TASK TO CARRY OUT: Could you set down exactly the lines in the records below between the line holding "Public Member Functions (67, 164)" and the line holding "Additional Inherited Members (77, 206)", inclusive?
== Segment start ==
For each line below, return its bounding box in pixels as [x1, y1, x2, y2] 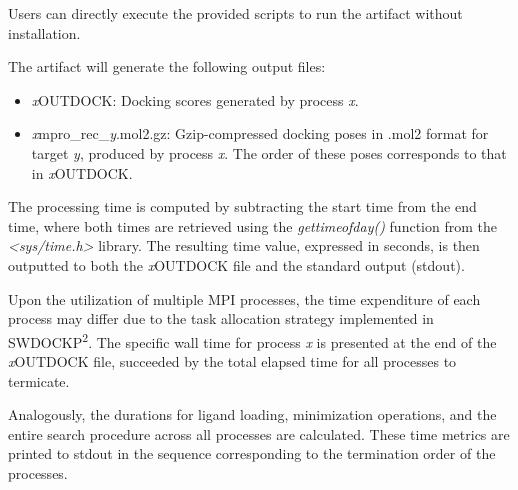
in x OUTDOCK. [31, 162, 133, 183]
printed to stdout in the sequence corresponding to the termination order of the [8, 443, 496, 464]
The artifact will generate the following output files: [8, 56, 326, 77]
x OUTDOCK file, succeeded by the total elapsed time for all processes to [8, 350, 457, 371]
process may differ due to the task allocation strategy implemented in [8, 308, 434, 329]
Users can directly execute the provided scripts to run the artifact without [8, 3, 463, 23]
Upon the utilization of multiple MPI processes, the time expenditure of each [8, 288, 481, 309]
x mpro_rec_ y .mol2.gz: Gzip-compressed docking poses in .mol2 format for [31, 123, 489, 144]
== Segment end ==
== Segment start ==
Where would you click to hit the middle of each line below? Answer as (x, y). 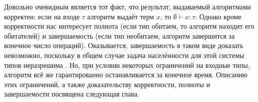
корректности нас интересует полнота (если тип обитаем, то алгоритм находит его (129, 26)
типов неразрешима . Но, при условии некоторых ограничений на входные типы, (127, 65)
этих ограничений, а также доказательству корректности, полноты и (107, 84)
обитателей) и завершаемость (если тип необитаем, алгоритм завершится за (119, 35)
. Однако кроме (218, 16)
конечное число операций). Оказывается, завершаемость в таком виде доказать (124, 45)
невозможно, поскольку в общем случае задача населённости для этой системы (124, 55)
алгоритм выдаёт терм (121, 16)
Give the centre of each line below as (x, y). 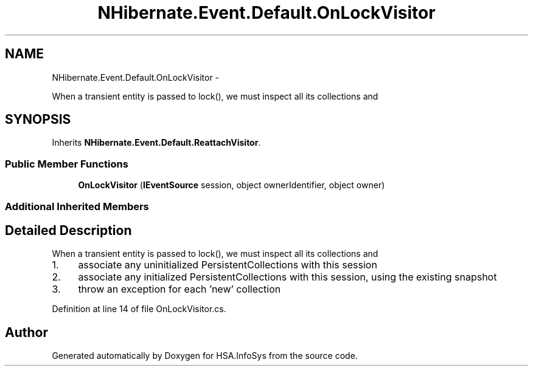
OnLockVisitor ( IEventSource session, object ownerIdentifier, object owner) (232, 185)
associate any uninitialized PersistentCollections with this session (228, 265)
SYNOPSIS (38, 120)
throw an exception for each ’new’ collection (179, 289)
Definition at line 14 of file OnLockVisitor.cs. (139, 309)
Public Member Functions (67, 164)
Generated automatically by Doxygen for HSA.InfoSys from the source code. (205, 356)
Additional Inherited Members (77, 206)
== Segment end ==
== Segment start ==
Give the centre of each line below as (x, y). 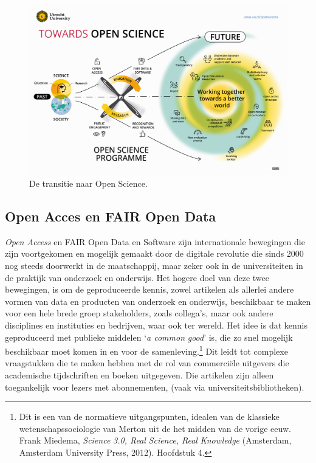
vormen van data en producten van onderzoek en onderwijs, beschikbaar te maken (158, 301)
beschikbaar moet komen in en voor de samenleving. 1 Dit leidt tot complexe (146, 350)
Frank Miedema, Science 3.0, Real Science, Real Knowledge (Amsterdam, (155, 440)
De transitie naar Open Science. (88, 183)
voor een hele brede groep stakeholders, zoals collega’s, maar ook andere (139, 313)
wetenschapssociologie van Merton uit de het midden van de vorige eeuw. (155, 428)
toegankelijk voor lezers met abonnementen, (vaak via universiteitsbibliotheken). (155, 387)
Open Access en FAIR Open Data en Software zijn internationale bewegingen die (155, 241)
== Segment end ==
SOLVED EXERCISE:
Public Member Functions (67, 164)
Generated automatically by Doxygen for HSA.InfoSys from the source code. (205, 356)
Additional Inherited Members (77, 206)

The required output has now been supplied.